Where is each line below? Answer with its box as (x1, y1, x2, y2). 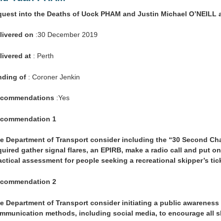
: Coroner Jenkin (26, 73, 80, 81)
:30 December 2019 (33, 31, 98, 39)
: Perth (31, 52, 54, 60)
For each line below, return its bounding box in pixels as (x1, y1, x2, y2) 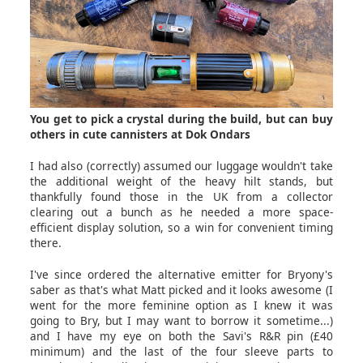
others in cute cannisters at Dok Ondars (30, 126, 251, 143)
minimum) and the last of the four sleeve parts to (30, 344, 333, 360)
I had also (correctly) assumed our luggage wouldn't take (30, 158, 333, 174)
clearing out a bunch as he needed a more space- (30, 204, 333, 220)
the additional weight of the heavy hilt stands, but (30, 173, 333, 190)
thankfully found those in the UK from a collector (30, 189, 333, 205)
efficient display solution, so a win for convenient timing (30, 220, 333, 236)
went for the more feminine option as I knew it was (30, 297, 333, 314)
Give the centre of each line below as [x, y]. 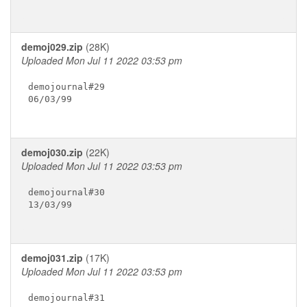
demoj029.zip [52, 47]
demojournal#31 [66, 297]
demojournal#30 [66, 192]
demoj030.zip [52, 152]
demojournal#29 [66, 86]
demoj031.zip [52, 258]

--------------------------------

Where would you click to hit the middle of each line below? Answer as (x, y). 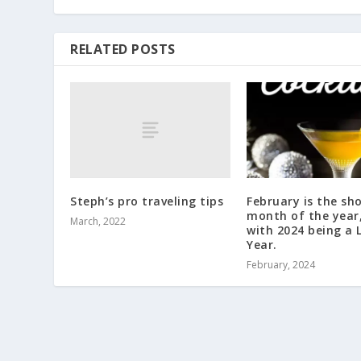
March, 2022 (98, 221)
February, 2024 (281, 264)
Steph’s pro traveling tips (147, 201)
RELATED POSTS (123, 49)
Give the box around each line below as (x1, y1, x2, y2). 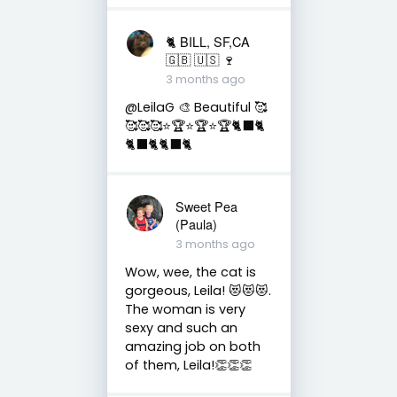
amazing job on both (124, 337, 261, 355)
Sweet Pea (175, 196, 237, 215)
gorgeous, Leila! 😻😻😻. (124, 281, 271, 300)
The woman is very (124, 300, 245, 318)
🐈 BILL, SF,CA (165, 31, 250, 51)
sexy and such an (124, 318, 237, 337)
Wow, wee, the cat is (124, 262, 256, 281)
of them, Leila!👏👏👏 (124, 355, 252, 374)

--------------------------------

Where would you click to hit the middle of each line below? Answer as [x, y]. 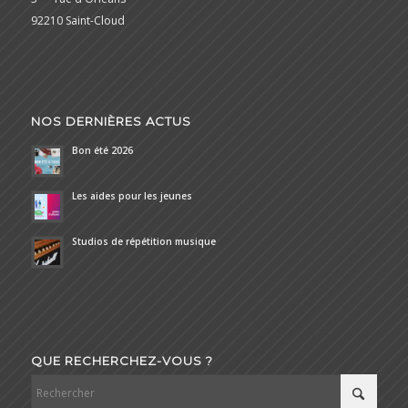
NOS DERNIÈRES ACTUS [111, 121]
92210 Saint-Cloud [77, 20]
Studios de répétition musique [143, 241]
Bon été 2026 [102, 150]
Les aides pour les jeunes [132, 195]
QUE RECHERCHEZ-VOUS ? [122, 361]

--------------------------------

Write out word for word the lines of the listing above from the line with "Where is each" to the line with "demoj031.zip [52, 258]", taking in both of those lines but no pictures.

Where is each line below? Answer with its box as (x1, y1, x2, y2). 
: Coroner Jenkin (26, 73, 80, 81)
:30 December 2019 (33, 31, 98, 39)
: Perth (31, 52, 54, 60)
For each line below, return its bounding box in pixels as (x1, y1, x2, y2) 
others in cute cannisters at Dok Ondars (30, 126, 251, 143)
minimum) and the last of the four sleeve parts to (30, 344, 333, 360)
I had also (correctly) assumed our luggage wouldn't take (30, 158, 333, 174)
clearing out a bunch as he needed a more space- (30, 204, 333, 220)
the additional weight of the heavy hilt stands, but (30, 173, 333, 190)
thankfully found those in the UK from a collector (30, 189, 333, 205)
efficient display solution, so a win for convenient timing (30, 220, 333, 236)
went for the more feminine option as I knew it was (30, 297, 333, 314)
Give the centre of each line below as [x, y]. 
demoj029.zip [52, 47]
demojournal#31 [66, 297]
demojournal#30 [66, 192]
demoj030.zip [52, 152]
demojournal#29 [66, 86]
demoj031.zip [52, 258]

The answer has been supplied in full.